Excerpts from a dataset:

╔══

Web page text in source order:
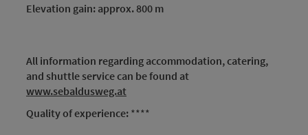
Elevation gain: approx. 800 m
All information regarding accommodation, catering,
and shuttle service can be found at
www.sebaldusweg.at
Quality of experience: ****
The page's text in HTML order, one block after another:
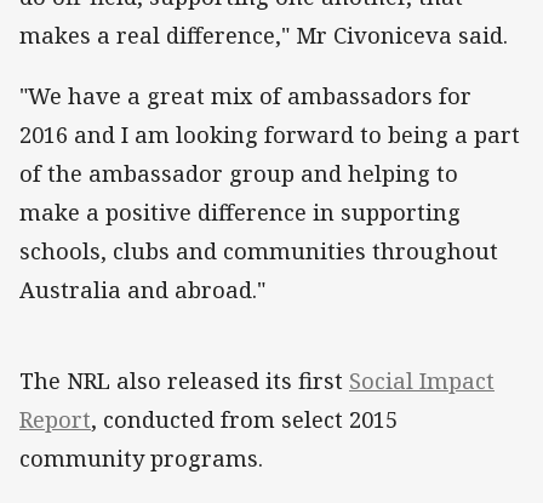
makes a real difference," Mr Civoniceva said.
"We have a great mix of ambassadors for
2016 and I am looking forward to being a part
of the ambassador group and helping to
make a positive difference in supporting
schools, clubs and communities throughout
Australia and abroad."
The NRL also released its first Social Impact
Report, conducted from select 2015
community programs.
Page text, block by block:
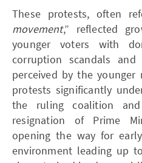
These protests, often
movement,” reflected
younger voters with
corruption scandals and
perceived by the younger
protests significantly
the ruling coalition
resignation of Prime
opening the way for
environment leading up
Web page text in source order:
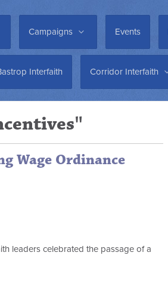
Campaigns Events
Interfaith Corridor Interfaith
Wage Ordinance
leaders celebrated the passage of a
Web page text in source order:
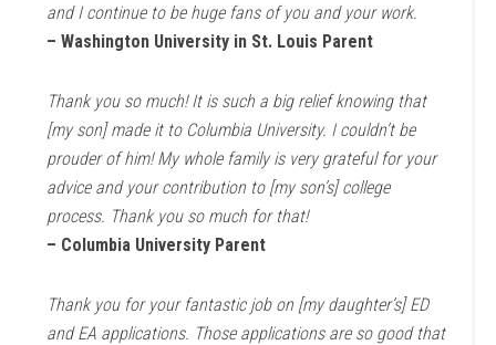
and I continue to be huge fans of you and your work.
– Washington University in St. Louis Parent
Thank you so much! It is such a big relief knowing that
[my son] made it to Columbia University. I couldn’t be
prouder of him! My whole family is very grateful for your
advice and your contribution to [my son’s] college
process. Thank you so much for that!
– Columbia University Parent
Thank you for your fantastic job on [my daughter’s] ED
and EA applications. Those applications are so good that
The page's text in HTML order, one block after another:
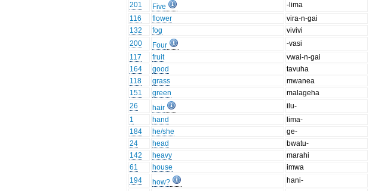
201
Five -lima
116
flower vira-n-gai
132
fog vivivi
200
Four -vasi
117
fruit vwai-n-gai
164
good tavuha
118
grass mwanea
151
green malageha
26
hair ilu-
1
hand lima-
184
he/she ge-
24
head bwatu-
142
heavy marahi
61
house imwa
194
how?
hani-
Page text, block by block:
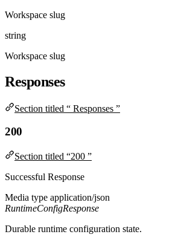
Workspace slug
string
Workspace slug
Responses
Section titled “ Responses ”
200
Section titled “200 ”
Successful Response
Media type application/json
RuntimeConfigResponse
Durable runtime configuration state.
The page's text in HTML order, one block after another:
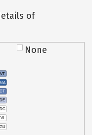
of
VT
MA
CT
DE
DC
VI
GU
None
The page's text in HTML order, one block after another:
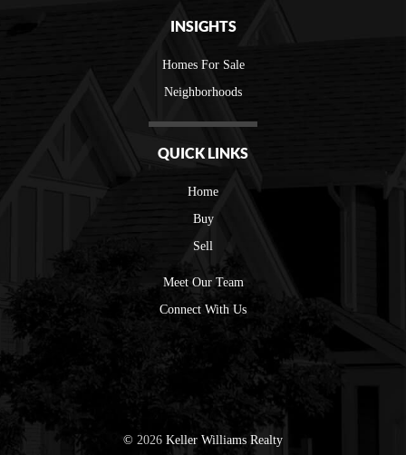
INSIGHTS
Homes For Sale
Neighborhoods
QUICK LINKS
Home
Buy
Sell
Meet Our Team
Connect With Us
© 2026 Keller Williams Realty
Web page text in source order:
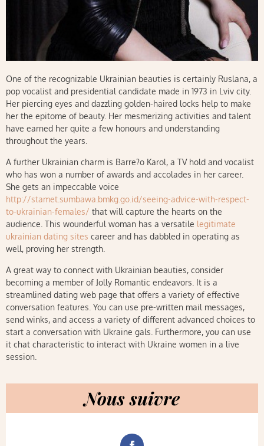
One of the recognizable Ukrainian beauties is certainly Ruslana, a
pop vocalist and presidential candidate made in 1973 in Lviv city.
Her piercing eyes and dazzling golden-haired locks help to make
her the epitome of beauty. Her mesmerizing activities and talent
have earned her quite a few honours and understanding
throughout the years.
A further Ukrainian charm is Barre?o Karol, a TV hold and vocalist
who has won a number of awards and accolades in her career.
She gets an impeccable voice
http://stamet.sumbawa.bmkg.go.id/seeing-advice-with-respect-
to-ukrainian-females/ that will capture the hearts on the
audience. This wounderful woman has a versatile legitimate
ukrainian dating sites career and has dabbled in operating as
well, proving her strength.
A great way to connect with Ukrainian beauties, consider
becoming a member of Jolly Romantic endeavors. It is a
streamlined dating web page that offers a variety of effective
conversation features. You can use pre-written mail messages,
send winks, and access a variety of different advanced choices to
start a conversation with Ukraine gals. Furthermore, you can use
it chat characteristic to interact with Ukraine women in a live
session.
Nous suivre
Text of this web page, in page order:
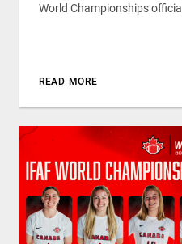
World Championships official
READ MORE
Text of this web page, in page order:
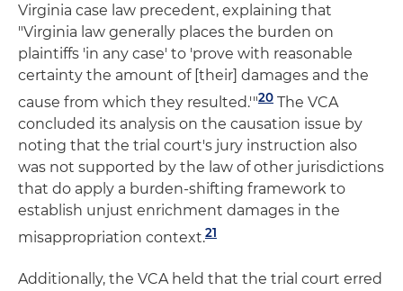
Virginia case law precedent, explaining that
"Virginia law generally places the burden on
plaintiffs 'in any case' to 'prove with reasonable
certainty the amount of [their] damages and the
cause from which they resulted.'"20 The VCA
concluded its analysis on the causation issue by
noting that the trial court's jury instruction also
was not supported by the law of other jurisdictions
that do apply a burden-shifting framework to
establish unjust enrichment damages in the
misappropriation context.21
Additionally, the VCA held that the trial court erred
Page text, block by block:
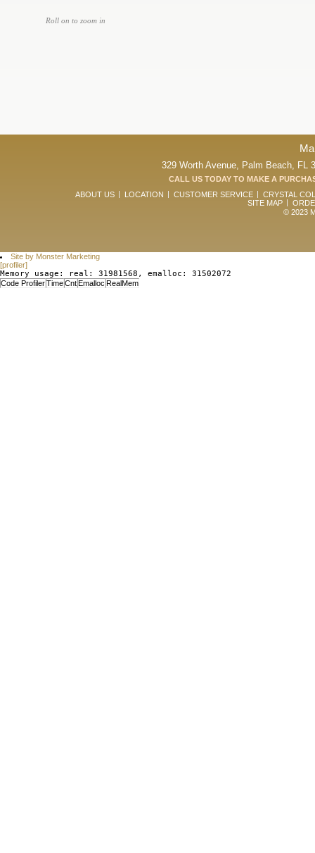
Roll on to zoom in
329 Worth Avenue, Palm Beach, FL
CALL US TODAY TO MAKE A
ABOUT US
LOCATION CUSTOMER SERVICE
CRYSTAL
SITE MAP
© 2023
Site by Monster Marketing
[profiler]
Memory usage: real: 31981568, emalloc: 31502072
Code ProfilerTimeCntEmalloc RealMem
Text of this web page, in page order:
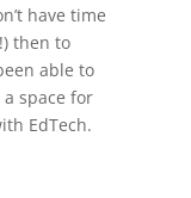
have time
then to
able to
space for
EdTech.
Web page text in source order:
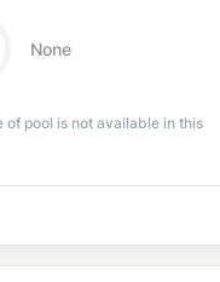
None
of pool is not available in this
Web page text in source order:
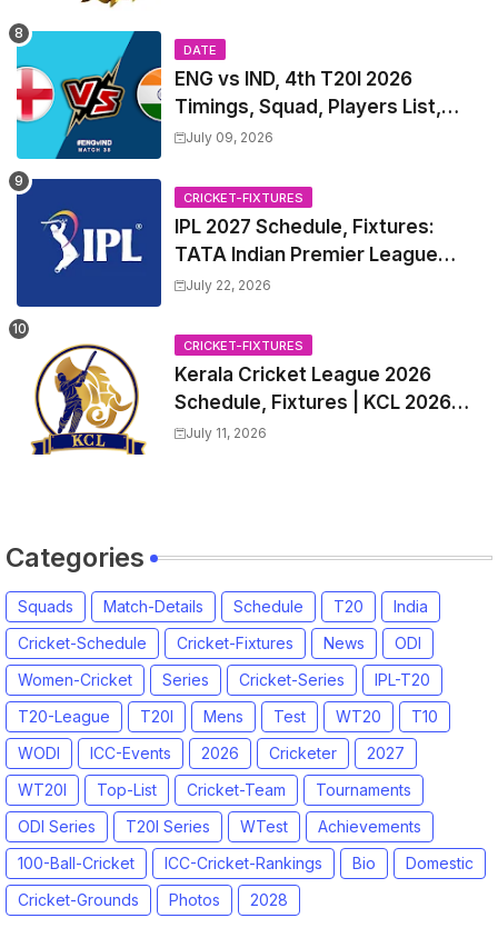
DATE
ENG vs IND, 4th T20I 2026
Timings, Squad, Players List,
Captain, India tour of England
2026 Match Date, Time, Venue,
Squads
July 09, 2026
CRICKET-FIXTURES
IPL 2027 Schedule, Fixtures:
TATA Indian Premier League
2027 Match Time Table, Venue,
Trade Players List, Captain
July 22, 2026
CRICKET-FIXTURES
Kerala Cricket League 2026
Schedule, Fixtures | KCL 2026
Match Time Table, Venue,
July 11, 2026
Categories
Squads Match-Details Schedule T20
India
Cricket-Schedule
Cricket-Fixtures News
ODI
Women-Cricket
Series Cricket-Series
IPL-T20
T20-League
T20I Mens Test WT20
T10
WODI
ICC-Events 2026 Cricketer
2027
WT20I
Top-List Cricket-Team
Tournaments
ODI Series
T20I Series WTest
Achievements
100-Ball-Cricket
ICC-Cricket-Rankings Bio
Domestic
Cricket-Grounds
Photos 2028
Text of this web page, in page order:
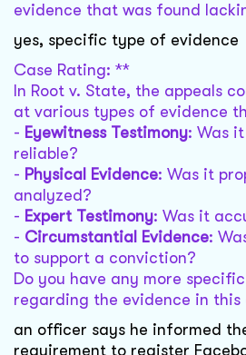
evidence that was found
yes, specific type of evidence
Case Rating: **
In Root v. State, the appeals
at various types of evidence
- Eyewitness Testimony: Was
reliable?
- Physical Evidence: Was it
analyzed?
- Expert Testimony: Was it
- Circumstantial Evidence:
to support a conviction?
Do you have any more
regarding the evidence in this
an officer says he informed
requirement to register
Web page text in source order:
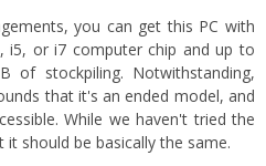
you can get this PC with
i5, or i7 computer chip and up to
of stockpiling. Notwithstanding,
that it's an ended model, and
While we haven't tried the
should be basically the same.
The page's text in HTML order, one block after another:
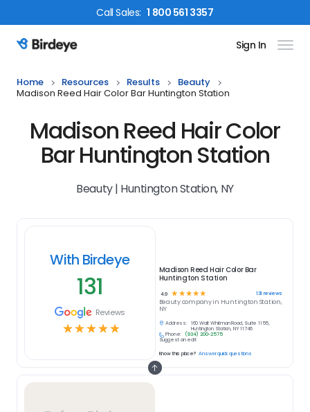
CallSales: 1 800 561 3357
Birdeye Logo Sign In
Home Resources Results
Beauty
Madison Reed Hair Color Bar Huntington Station
Madison Reed Hair Color
Bar Huntington Station
Beauty | Huntington Station, NY
With Birdeye
131
Reviews
☆☆☆☆☆
Madison Reed Hair Color Bar
Huntington Station
4.9 ☆ ☆ ☆ ☆ ☆ 131 reviews
Beautycompany in Huntington Station,
NY
Address:
160 Walt Whitman Road, Suite 1155,
Huntington Station, NY 11746
Phone:
(934) 200-2575
Suggest an edit
Know this place? Answer quick questions
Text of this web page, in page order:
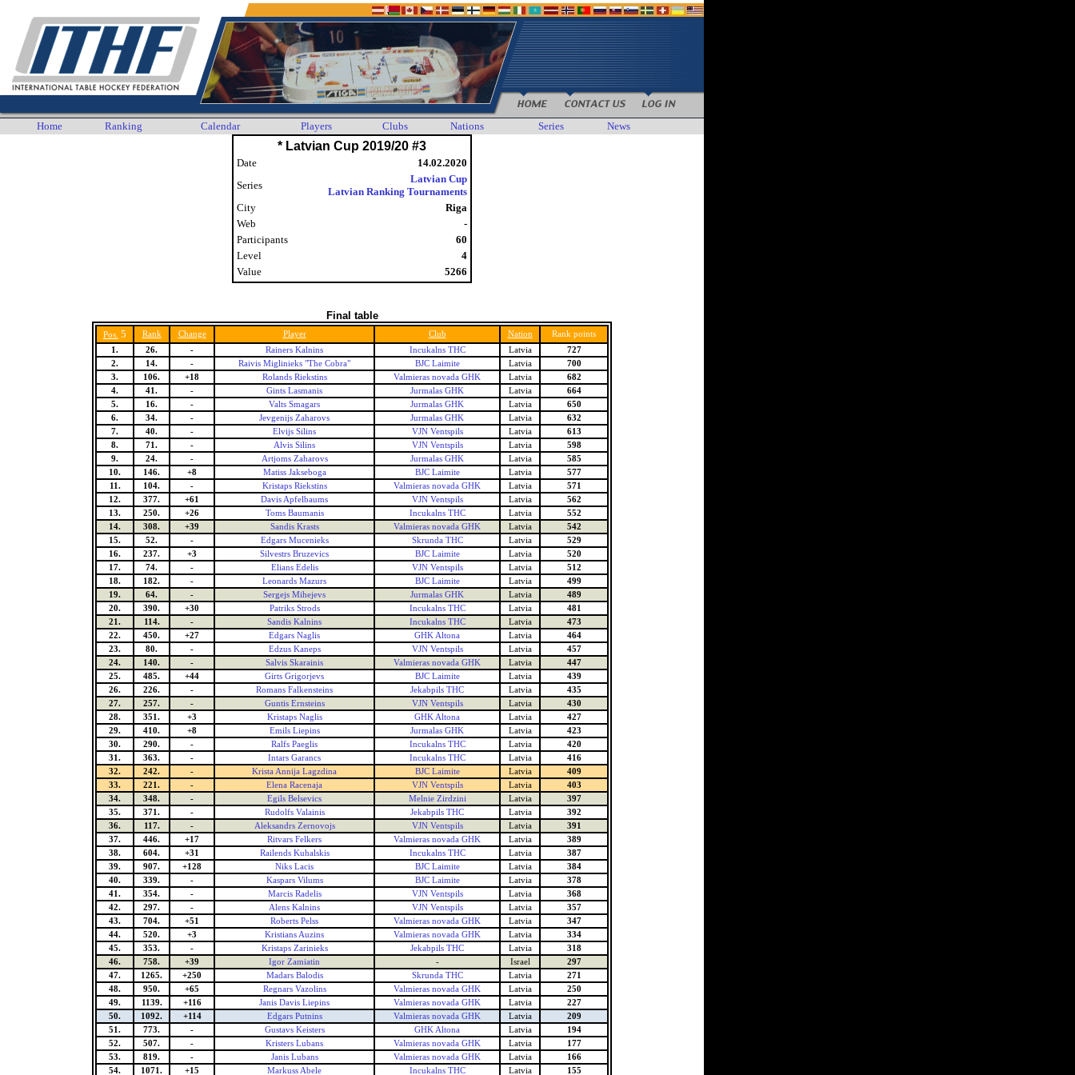
Home Ranking Calendar Players Clubs Nations Series News
* Latvian Cup 2019/20 #3
Date
14.02.2020
Series
Latvian Cup
Latvian Ranking Tournaments
City
Riga
Web
-
Participants
60
Level
4
Value
5266
Final table
Pos. 5 Rank Change Player Club Nation
Rank points
1.
26. - Rainers Kalnins Incukalns THC Latvia
727
2.
14. - Raivis Miglinieks "The Cobra" BJC Laimite Latvia
700
3.
106. +18 Rolands Riekstins Valmieras novada GHK Latvia
682
4.
41. - Gints Lasmanis Jurmalas GHK Latvia
664
5.
16. - Valts Smagars Jurmalas GHK Latvia
650
6.
34. - Jevgenijs Zaharovs Jurmalas GHK Latvia
632
7.
40. - Elvijs Silins VJN Ventspils Latvia
613
8.
71. - Alvis Silins VJN Ventspils Latvia
598
9.
24. - Artjoms Zaharovs Jurmalas GHK Latvia
585
10.
146. +8 Matiss Jakseboga BJC Laimite Latvia
577
11.
104. - Kristaps Riekstins Valmieras novada GHK Latvia
571
12.
377. +61 Davis Apfelbaums VJN Ventspils Latvia
562
13.
250. +26 Toms Baumanis Incukalns THC Latvia
552
14.
308. +39 Sandis Krasts Valmieras novada GHK Latvia
542
15.
52. - Edgars Mucenieks Skrunda THC Latvia
529
16.
237. +3 Silvestrs Bruzevics BJC Laimite Latvia
520
17.
74. - Elians Edelis VJN Ventspils Latvia
512
18.
182. - Leonards Mazurs BJC Laimite Latvia
499
19.
64. - Sergejs Mihejevs Jurmalas GHK Latvia
489
20.
390. +30 Patriks Strods Incukalns THC Latvia
481
21.
114. - Sandis Kalnins Incukalns THC Latvia
473
22.
450. +27 Edgars Naglis GHK Altona Latvia
464
23.
80. - Edzus Kaneps VJN Ventspils Latvia
457
24.
140. - Salvis Skarainis Valmieras novada GHK Latvia
447
25.
485. +44 Girts Grigorjevs BJC Laimite Latvia
439
26.
226. - Romans Falkensteins Jekabpils THC Latvia
435
27.
257. - Guntis Ernsteins VJN Ventspils Latvia
430
28.
351. +3 Kristaps Naglis GHK Altona Latvia
427
29.
410. +8 Emils Liepins Jurmalas GHK Latvia
423
30.
290. - Ralfs Paeglis Incukalns THC Latvia
420
31.
363. - Intars Garancs Incukalns THC Latvia
416
32.
242. - Krista Annija Lagzdina BJC Laimite Latvia
409
33.
221. - Elena Racenaja VJN Ventspils Latvia
403
34.
348. - Egils Belsevics Melnie Zirdzini Latvia
397
35.
371. - Rudolfs Valainis Jekabpils THC Latvia
392
36.
117. - Aleksandrs Zernovojs VJN Ventspils Latvia
391
37.
446. +17 Ritvars Felkers Valmieras novada GHK Latvia
389
38.
604. +31 Railends Kuhalskis Incukalns THC Latvia
387
39.
907. +128 Niks Lacis BJC Laimite Latvia
384
40.
339. - Kaspars Vilums BJC Laimite Latvia
378
41.
354. - Marcis Radelis VJN Ventspils Latvia
368
42.
297. - Alens Kalnins VJN Ventspils Latvia
357
43.
704. +51 Roberts Pelss Valmieras novada GHK Latvia
347
44.
520. +3 Kristians Auzins Valmieras novada GHK Latvia
334
45.
353. - Kristaps Zarinieks Jekabpils THC Latvia
318
46.
758. +39 Igor Zamiatin - Israel
297
47.
1265. +250 Madars Balodis Skrunda THC Latvia
271
48.
950. +65 Regnars Vazolins Valmieras novada GHK Latvia
250
49.
1139. +116 Janis Davis Liepins Valmieras novada GHK Latvia
227
50.
1092. +114 Edgars Putnins Valmieras novada GHK Latvia
209
51.
773. - Gustavs Keisters GHK Altona Latvia
194
52.
507. - Kristers Lubans Valmieras novada GHK Latvia
177
53.
819. - Janis Lubans Valmieras novada GHK Latvia
166
54.
1071. +15 Markuss Abele Incukalns THC Latvia 155

╚══

Work to be completed:
The reply should be nothing but the number of lines in the entries that include "variety".

Output of the exercise:
2